Le deuxième pas que nous sommes invités à faire à travers la lecture de cet évangile et des lectures qui l’ont précédé, c’est de prendre conscience, à travers la figure de Simon, que s’opère une inversion, ou un retournement, des perspectives. Au fond, l’humanité fonctionne sous le régime de la justification. Nous ne voyons que trop souvent combien le moralisme écrase les hommes, le conformisme, la volonté d’imposer des mœurs, des manières de faire, la facilité à enfermer nos contemporains dans leur culpabilité. Au fond, nous croyons que le salut de l’homme vient de lui, de lui-même, de ce qu’il fait de bien ou du mal qu’il évite. Ainsi nous comprenons comment tant de chrétiens peuvent facilement prendre un chemin qui ne mène nul part en essayant de se convaincre eux-mêmes qu’ils ne font pas de mal.
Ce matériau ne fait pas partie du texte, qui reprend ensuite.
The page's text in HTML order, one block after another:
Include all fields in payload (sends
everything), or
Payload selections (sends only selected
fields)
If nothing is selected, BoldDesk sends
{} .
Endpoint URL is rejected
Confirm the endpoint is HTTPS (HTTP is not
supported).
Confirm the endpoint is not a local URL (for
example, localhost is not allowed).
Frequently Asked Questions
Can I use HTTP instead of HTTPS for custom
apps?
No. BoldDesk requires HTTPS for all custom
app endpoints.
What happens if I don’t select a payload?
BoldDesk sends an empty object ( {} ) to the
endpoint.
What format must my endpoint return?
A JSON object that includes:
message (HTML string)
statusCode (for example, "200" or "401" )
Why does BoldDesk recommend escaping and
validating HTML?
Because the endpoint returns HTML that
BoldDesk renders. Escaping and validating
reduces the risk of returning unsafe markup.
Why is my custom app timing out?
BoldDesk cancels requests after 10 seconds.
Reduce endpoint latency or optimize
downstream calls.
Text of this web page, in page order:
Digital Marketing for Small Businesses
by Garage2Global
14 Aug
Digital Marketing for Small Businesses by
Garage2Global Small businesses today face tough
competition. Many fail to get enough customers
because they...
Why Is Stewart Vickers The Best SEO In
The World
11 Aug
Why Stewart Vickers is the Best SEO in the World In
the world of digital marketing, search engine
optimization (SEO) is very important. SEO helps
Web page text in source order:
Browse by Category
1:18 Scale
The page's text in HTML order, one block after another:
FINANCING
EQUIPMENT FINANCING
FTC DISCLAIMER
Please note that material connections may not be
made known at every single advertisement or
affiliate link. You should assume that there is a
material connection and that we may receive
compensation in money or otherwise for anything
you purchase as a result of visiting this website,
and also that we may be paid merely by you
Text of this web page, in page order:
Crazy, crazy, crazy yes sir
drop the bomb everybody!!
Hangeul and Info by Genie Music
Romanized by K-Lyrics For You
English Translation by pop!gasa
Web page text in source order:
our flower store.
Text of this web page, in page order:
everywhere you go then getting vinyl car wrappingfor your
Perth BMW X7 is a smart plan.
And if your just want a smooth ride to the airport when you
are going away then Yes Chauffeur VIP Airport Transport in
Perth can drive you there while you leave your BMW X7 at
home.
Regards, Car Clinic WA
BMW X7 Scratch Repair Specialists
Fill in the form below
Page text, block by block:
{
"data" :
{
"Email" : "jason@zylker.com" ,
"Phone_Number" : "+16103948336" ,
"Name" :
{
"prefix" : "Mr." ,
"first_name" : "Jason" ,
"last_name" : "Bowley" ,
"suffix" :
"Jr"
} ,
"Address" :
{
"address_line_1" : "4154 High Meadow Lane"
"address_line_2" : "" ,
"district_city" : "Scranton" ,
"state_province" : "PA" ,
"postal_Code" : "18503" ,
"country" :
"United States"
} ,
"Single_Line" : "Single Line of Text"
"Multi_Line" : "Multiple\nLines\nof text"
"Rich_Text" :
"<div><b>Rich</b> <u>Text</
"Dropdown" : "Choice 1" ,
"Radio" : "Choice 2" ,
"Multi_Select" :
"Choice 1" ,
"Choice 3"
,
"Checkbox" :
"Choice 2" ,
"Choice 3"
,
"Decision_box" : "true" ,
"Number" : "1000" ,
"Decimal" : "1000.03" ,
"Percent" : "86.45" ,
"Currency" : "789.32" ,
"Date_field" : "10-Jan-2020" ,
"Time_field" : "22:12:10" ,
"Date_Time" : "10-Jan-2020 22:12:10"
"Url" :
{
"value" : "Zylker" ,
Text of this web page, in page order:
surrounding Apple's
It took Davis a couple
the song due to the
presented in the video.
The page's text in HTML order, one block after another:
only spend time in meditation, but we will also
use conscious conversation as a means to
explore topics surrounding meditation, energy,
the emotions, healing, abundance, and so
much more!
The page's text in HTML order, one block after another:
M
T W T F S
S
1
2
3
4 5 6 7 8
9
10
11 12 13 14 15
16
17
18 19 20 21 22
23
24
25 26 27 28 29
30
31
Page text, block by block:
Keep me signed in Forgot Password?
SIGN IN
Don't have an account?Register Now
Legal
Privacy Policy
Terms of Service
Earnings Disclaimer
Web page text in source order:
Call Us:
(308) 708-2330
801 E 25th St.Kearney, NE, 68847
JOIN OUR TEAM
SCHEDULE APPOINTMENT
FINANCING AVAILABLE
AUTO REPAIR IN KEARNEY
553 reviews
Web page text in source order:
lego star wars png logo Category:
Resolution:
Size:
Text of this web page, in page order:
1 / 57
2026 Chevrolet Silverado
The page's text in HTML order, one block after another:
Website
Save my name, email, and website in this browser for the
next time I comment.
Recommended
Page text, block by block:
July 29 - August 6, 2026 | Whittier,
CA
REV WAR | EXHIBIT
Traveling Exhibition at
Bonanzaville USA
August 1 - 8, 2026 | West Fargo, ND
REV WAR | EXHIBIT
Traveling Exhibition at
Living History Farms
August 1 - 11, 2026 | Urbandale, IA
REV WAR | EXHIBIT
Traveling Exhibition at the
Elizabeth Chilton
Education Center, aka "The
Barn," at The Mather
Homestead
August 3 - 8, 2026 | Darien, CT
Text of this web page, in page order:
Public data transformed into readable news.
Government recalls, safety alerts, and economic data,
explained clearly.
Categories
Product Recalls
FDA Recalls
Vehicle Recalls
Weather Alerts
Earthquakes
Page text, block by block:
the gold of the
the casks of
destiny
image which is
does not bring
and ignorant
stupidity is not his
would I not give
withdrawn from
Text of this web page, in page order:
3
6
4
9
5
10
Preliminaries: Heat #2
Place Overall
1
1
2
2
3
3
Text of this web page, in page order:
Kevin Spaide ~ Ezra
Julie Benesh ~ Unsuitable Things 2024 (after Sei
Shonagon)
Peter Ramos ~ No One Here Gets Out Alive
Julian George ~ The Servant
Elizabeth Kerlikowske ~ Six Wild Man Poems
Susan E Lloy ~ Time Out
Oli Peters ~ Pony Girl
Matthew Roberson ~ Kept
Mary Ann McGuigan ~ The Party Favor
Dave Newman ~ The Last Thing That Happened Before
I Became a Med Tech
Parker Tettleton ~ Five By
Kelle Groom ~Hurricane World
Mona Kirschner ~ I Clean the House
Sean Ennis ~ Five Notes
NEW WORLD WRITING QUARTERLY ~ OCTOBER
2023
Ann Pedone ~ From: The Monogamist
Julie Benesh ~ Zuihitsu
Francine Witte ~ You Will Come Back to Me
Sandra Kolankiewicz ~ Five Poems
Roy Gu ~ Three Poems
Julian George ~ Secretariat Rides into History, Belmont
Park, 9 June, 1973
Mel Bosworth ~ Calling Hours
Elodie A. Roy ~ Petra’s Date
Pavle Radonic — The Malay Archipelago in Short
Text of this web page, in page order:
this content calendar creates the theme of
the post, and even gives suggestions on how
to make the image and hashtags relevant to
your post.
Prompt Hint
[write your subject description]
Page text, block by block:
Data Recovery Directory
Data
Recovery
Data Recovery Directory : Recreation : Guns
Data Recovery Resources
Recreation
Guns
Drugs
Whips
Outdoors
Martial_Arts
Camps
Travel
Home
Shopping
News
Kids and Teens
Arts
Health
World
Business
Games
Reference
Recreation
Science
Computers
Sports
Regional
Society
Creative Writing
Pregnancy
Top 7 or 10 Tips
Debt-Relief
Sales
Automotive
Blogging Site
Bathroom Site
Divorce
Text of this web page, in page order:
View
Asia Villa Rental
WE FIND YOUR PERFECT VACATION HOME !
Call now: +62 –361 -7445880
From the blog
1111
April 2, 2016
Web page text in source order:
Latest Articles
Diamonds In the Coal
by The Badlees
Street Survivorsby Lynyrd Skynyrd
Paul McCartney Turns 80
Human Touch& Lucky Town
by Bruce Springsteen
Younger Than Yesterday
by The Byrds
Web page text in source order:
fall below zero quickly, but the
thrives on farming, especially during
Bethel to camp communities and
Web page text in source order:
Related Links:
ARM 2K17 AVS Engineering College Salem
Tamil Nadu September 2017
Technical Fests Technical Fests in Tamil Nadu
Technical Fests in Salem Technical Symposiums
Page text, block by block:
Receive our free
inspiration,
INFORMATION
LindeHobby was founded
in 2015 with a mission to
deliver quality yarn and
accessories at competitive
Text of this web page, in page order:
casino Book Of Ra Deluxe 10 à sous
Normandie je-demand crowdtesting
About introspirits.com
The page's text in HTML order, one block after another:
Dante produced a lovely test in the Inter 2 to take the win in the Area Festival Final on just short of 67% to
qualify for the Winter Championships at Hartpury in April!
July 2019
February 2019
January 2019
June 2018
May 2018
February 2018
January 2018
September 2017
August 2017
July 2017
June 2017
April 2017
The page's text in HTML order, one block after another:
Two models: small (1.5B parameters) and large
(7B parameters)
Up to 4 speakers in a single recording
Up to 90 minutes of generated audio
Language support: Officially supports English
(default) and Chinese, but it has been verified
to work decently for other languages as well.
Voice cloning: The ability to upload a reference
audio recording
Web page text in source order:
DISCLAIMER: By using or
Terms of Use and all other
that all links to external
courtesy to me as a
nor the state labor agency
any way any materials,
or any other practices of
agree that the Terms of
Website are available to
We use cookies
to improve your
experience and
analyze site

Ce n’est pas la question ; car si nous sommes justifiés, ce n’est pas pour n’avoir pas fait de mal, c’est pour avoir accueilli la miséricorde de Dieu. D’une certaine façon, si nous avons un titre particulier à nous réclamer de Dieu, ce ne peut être celui de nos actions bonnes, c’est plutôt celui des péchés que nous reconnaissons et dont nous demandons le pardon. Nous ne sommes pas des justes qui font à Dieu l’aumône de leur prière et de leur présence, comme Simon fait à Jésus l’aumône de son hospitalité. Nous sommes des pécheurs, qui ne peuvent vivre que par la miséricorde de Dieu.

Ce retournement de perspective nous oblige à prendre conscience que ce qui suscite et développe en nous la vie nouvelle, c’est la puissance du Christ lui-même : « J’ai cessé de vivre pour la loi afin de vivre pour Dieu » nous dit Paul ; « Avec le Christ je suis fixé à la croix, je vis mais ce n’est plus moi, c’est le Christ qui vit en moi ». De ce débordement de la miséricorde de Dieu nous voyons l’annonce à l’égard du roi David dans le livre de Samuel. David ne sera pas sauvé par sa justice, il sera sauvé parce qu’il se reconnaît pécheur devant le prophète. L’homme n’est pas sauvé par la loi qui l’observe, il est sauvé par la miséricorde de Dieu qui s’étend sur lui. Nous ne sommes pas justifiés par ce que nous faisons de bien ; nous sommes justifiés par ce que le Dieu très Saint « nous rend justes et nous permet d’accomplir les œuvres bonnes qu’il a préparées pour nous », comme le dit saint Paul.

Frères et sœurs, en contemplant cette femme aux pieds du Christ, regardons celle qui nous ouvre le chemin de la conversion, regardons celle qui déchiffre dans notre propre liberté ce qui est obstacle à la vie en Dieu, regardons celle qui exprime de la manière la plus radicale que tout son avenir dépend du Christ. Avec elle nous pourrons entendre la réponse de Jésus : « Ta foi t’a sauvée, va en paix ».